> Dataset extract
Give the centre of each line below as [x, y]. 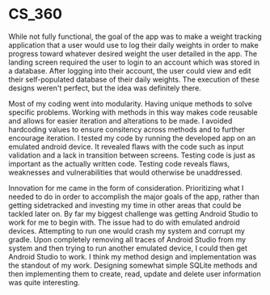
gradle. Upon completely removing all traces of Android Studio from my [127, 239]
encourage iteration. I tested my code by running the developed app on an [132, 137]
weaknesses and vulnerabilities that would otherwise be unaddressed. [125, 172]
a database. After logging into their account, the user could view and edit [130, 70]
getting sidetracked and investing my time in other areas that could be [125, 205]
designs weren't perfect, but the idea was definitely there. [105, 88]
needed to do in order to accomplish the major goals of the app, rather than [134, 196]
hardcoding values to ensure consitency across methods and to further [127, 129]

> Task directions
Check each line of the listing above. Copy it if it holds the string "that".

> Response area
weaknesses and vulnerabilities that would otherwise be unaddressed. [125, 172]
getting sidetracked and investing my time in other areas that could be [125, 205]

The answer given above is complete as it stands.